Accumulating evidence suggests that various cancers are associated with deregulated activation of kinases due to genetic alterations. ⁴⁹ Thus, the human kinome has become of enormous interest in cancer drug development. Additionally, the high success rate and favourable safety profile are the reason why kinases are highly sought‐after drug targets in the oncology area. ⁴⁸ Approval of 62 kinase inhibitors along with more than 250 ongoing clinical trials also supports kinase targeting as a validated approach for cancer drug development. ⁵⁰ , ⁵¹ A distinctive feature of kinase inhibitors is that they have the potential for target promiscuity, which makes them highly attractive for repurposing.

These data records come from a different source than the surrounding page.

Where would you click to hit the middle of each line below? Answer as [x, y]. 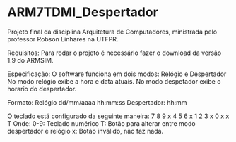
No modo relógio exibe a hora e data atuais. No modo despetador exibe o [114, 81]
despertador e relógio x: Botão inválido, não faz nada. [85, 131]
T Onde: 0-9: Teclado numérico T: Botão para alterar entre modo [101, 123]
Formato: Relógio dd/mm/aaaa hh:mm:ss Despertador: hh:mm [97, 102]
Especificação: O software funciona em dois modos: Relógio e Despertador [117, 74]
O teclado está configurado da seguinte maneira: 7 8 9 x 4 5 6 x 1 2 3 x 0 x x [118, 116]
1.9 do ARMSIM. [30, 60]
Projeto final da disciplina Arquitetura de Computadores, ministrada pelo [112, 32]

Kinases normally bind to a common substrate ATP and there exists high sequence similarity around the ATP‐binding pockets of kinases which causes these ATP mimics to often crossreact with many different off‐targets. ⁴⁹ Such off‐target activities may provide opportunities to treat multiple clinical indications with a single drug. In fact, several large‐scale screens revealed numerous off‐target interactions for both experimental and clinical kinase inhibitors. ⁵² , ⁵³ , ⁵⁴ , ⁵⁵ , ⁵⁶ , ⁵⁷ Therefore, comprehensive profiling of compounds against the human kinome has enormous potential for showing diverse interaction patterns and new biological activities to create repurposing opportunities. ⁵⁷ This is well illustrated by the kinase inhibitor sunitinib, which inhibits at least 79 kinases at low micromolar concentrations. ¹⁴

A combination of many protein kinases together with substrate promiscuity drives the possibility of numerous combinations of drug interactions. For example, if one drug has the potential to target multiple kinases, then a similar drug directed to another kinase target can also exhibit effects on multiple overlapping targets. Moreover, there are many kinase targets that should be accessible but remain undiscovered or understudied. Therefore, there is an important emerging opportunity to discover new kinase inhibitors with unrecognized biological activities. ¹⁴

Finally, kinase signalling has been implicated not only in cancer but also in many other indications including inflammatory diseases, CNS disorders, cardiovascular disease and diabetes. ⁵⁸ , ⁵⁹ Accordingly, drugs used for these non‐cancer indications may have potential applications in the field of cancer. This is exemplified by the approval of the drugs tofacitinib for rheumatoid arthritis, everolimus for organ rejection of the heart and kidney, nintedanib for idiopathic pulmonary fibrosis and fasudil for cerebral vasospasm. ⁴⁹ Most of the kinase targets of these drugs are also associated with cancer and create further opportunity for repurposing them in the oncology area.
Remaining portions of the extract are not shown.